- _TASK_:
A complete, exact copy of the records is needed here.

- _THE DATA_:
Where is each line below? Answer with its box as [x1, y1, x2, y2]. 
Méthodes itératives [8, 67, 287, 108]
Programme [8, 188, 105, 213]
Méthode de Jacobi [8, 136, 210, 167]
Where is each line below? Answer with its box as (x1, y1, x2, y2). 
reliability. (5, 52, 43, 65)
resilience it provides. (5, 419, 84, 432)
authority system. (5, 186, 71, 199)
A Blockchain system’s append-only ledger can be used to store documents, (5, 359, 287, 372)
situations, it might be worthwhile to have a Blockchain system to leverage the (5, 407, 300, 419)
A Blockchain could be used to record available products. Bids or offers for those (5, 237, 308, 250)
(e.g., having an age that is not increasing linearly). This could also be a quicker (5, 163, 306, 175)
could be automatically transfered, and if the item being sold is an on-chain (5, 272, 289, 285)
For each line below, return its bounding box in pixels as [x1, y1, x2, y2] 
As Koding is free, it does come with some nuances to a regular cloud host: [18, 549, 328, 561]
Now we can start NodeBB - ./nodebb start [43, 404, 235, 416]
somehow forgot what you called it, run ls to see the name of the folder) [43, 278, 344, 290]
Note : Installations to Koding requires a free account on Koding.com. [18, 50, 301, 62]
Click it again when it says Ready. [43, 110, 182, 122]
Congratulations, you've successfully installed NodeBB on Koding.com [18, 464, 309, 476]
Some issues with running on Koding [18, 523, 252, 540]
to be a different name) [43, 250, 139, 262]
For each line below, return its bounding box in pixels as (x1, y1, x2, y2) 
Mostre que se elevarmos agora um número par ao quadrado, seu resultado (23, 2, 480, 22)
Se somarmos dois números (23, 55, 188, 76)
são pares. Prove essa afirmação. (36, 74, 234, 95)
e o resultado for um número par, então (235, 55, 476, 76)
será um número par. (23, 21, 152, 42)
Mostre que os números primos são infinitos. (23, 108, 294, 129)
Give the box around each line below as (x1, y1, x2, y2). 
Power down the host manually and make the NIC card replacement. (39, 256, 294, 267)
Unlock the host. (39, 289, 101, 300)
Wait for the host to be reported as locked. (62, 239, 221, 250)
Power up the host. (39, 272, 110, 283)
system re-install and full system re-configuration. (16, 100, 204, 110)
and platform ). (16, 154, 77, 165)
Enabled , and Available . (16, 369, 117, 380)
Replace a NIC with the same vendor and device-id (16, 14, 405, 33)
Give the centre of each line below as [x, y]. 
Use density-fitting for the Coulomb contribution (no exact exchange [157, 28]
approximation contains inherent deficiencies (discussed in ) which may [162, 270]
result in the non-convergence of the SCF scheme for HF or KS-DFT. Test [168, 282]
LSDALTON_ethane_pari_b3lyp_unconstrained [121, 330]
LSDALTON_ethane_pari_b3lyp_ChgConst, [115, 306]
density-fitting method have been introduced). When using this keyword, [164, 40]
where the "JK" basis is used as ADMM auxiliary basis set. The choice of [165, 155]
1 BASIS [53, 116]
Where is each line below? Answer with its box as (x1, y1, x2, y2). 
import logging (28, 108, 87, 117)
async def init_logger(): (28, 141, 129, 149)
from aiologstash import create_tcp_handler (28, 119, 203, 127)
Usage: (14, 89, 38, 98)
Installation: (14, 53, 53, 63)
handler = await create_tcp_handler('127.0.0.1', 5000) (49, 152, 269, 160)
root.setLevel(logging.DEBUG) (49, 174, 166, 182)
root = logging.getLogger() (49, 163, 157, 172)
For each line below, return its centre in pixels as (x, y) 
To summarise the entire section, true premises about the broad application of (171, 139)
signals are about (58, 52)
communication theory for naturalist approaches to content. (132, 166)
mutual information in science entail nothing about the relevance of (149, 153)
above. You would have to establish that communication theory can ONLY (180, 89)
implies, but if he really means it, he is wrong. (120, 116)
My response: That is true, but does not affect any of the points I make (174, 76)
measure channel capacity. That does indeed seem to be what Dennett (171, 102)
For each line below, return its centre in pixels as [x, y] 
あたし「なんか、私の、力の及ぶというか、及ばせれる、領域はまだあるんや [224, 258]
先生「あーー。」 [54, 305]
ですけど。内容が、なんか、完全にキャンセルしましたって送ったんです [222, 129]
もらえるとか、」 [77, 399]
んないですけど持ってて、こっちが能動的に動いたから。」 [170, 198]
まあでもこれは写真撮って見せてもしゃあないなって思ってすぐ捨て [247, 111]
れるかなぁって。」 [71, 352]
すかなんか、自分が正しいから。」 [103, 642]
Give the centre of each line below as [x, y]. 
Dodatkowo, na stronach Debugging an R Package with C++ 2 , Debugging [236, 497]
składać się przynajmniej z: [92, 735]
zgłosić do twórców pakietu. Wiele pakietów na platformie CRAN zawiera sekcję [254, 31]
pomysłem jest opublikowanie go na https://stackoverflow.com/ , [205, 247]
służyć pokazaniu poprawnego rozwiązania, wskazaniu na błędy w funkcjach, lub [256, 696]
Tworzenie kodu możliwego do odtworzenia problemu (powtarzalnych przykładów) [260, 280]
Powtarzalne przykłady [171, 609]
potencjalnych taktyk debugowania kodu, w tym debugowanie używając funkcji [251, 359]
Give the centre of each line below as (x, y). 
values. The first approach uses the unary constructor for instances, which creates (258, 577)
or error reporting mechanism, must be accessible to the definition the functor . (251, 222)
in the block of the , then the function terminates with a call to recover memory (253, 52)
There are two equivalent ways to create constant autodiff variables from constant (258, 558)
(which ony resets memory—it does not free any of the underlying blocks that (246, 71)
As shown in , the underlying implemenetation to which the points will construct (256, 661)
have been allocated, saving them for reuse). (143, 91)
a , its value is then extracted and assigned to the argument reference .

- _TASK ANSWER_:
Where is each line below? Answer with its box as [x1, y1, x2, y2]. 
Méthodes itératives [8, 67, 287, 108]
Programme [8, 188, 105, 213]
Méthode de Jacobi [8, 136, 210, 167]
Where is each line below? Answer with its box as (x1, y1, x2, y2). 
reliability. (5, 52, 43, 65)
resilience it provides. (5, 419, 84, 432)
authority system. (5, 186, 71, 199)
A Blockchain system’s append-only ledger can be used to store documents, (5, 359, 287, 372)
situations, it might be worthwhile to have a Blockchain system to leverage the (5, 407, 300, 419)
A Blockchain could be used to record available products. Bids or offers for those (5, 237, 308, 250)
(e.g., having an age that is not increasing linearly). This could also be a quicker (5, 163, 306, 175)
could be automatically transfered, and if the item being sold is an on-chain (5, 272, 289, 285)
For each line below, return its bounding box in pixels as [x1, y1, x2, y2] 
As Koding is free, it does come with some nuances to a regular cloud host: [18, 549, 328, 561]
Now we can start NodeBB - ./nodebb start [43, 404, 235, 416]
somehow forgot what you called it, run ls to see the name of the folder) [43, 278, 344, 290]
Note : Installations to Koding requires a free account on Koding.com. [18, 50, 301, 62]
Click it again when it says Ready. [43, 110, 182, 122]
Congratulations, you've successfully installed NodeBB on Koding.com [18, 464, 309, 476]
Some issues with running on Koding [18, 523, 252, 540]
to be a different name) [43, 250, 139, 262]
For each line below, return its bounding box in pixels as (x1, y1, x2, y2) 
Mostre que se elevarmos agora um número par ao quadrado, seu resultado (23, 2, 480, 22)
Se somarmos dois números (23, 55, 188, 76)
são pares. Prove essa afirmação. (36, 74, 234, 95)
e o resultado for um número par, então (235, 55, 476, 76)
será um número par. (23, 21, 152, 42)
Mostre que os números primos são infinitos. (23, 108, 294, 129)
Give the box around each line below as (x1, y1, x2, y2). 
Power down the host manually and make the NIC card replacement. (39, 256, 294, 267)
Unlock the host. (39, 289, 101, 300)
Wait for the host to be reported as locked. (62, 239, 221, 250)
Power up the host. (39, 272, 110, 283)
system re-install and full system re-configuration. (16, 100, 204, 110)
and platform ). (16, 154, 77, 165)
Enabled , and Available . (16, 369, 117, 380)
Replace a NIC with the same vendor and device-id (16, 14, 405, 33)
Give the centre of each line below as [x, y]. 
Use density-fitting for the Coulomb contribution (no exact exchange [157, 28]
approximation contains inherent deficiencies (discussed in ) which may [162, 270]
result in the non-convergence of the SCF scheme for HF or KS-DFT. Test [168, 282]
LSDALTON_ethane_pari_b3lyp_unconstrained [121, 330]
LSDALTON_ethane_pari_b3lyp_ChgConst, [115, 306]
density-fitting method have been introduced). When using this keyword, [164, 40]
where the "JK" basis is used as ADMM auxiliary basis set. The choice of [165, 155]
1 BASIS [53, 116]
Where is each line below? Answer with its box as (x1, y1, x2, y2). 
import logging (28, 108, 87, 117)
async def init_logger(): (28, 141, 129, 149)
from aiologstash import create_tcp_handler (28, 119, 203, 127)
Usage: (14, 89, 38, 98)
Installation: (14, 53, 53, 63)
handler = await create_tcp_handler('127.0.0.1', 5000) (49, 152, 269, 160)
root.setLevel(logging.DEBUG) (49, 174, 166, 182)
root = logging.getLogger() (49, 163, 157, 172)
For each line below, return its centre in pixels as (x, y) 
To summarise the entire section, true premises about the broad application of (171, 139)
signals are about (58, 52)
communication theory for naturalist approaches to content. (132, 166)
mutual information in science entail nothing about the relevance of (149, 153)
above. You would have to establish that communication theory can ONLY (180, 89)
implies, but if he really means it, he is wrong. (120, 116)
My response: That is true, but does not affect any of the points I make (174, 76)
measure channel capacity. That does indeed seem to be what Dennett (171, 102)
For each line below, return its centre in pixels as [x, y] 
あたし「なんか、私の、力の及ぶというか、及ばせれる、領域はまだあるんや [224, 258]
先生「あーー。」 [54, 305]
ですけど。内容が、なんか、完全にキャンセルしましたって送ったんです [222, 129]
もらえるとか、」 [77, 399]
んないですけど持ってて、こっちが能動的に動いたから。」 [170, 198]
まあでもこれは写真撮って見せてもしゃあないなって思ってすぐ捨て [247, 111]
れるかなぁって。」 [71, 352]
すかなんか、自分が正しいから。」 [103, 642]
Give the centre of each line below as [x, y]. 
Dodatkowo, na stronach Debugging an R Package with C++ 2 , Debugging [236, 497]
składać się przynajmniej z: [92, 735]
zgłosić do twórców pakietu. Wiele pakietów na platformie CRAN zawiera sekcję [254, 31]
pomysłem jest opublikowanie go na https://stackoverflow.com/ , [205, 247]
służyć pokazaniu poprawnego rozwiązania, wskazaniu na błędy w funkcjach, lub [256, 696]
Tworzenie kodu możliwego do odtworzenia problemu (powtarzalnych przykładów) [260, 280]
Powtarzalne przykłady [171, 609]
potencjalnych taktyk debugowania kodu, w tym debugowanie używając funkcji [251, 359]
Give the centre of each line below as (x, y). 
values. The first approach uses the unary constructor for instances, which creates (258, 577)
or error reporting mechanism, must be accessible to the definition the functor . (251, 222)
in the block of the , then the function terminates with a call to recover memory (253, 52)
There are two equivalent ways to create constant autodiff variables from constant (258, 558)
(which ony resets memory—it does not free any of the underlying blocks that (246, 71)
As shown in , the underlying implemenetation to which the points will construct (256, 661)
have been allocated, saving them for reuse). (143, 91)
a , its value is then extracted and assigned to the argument reference .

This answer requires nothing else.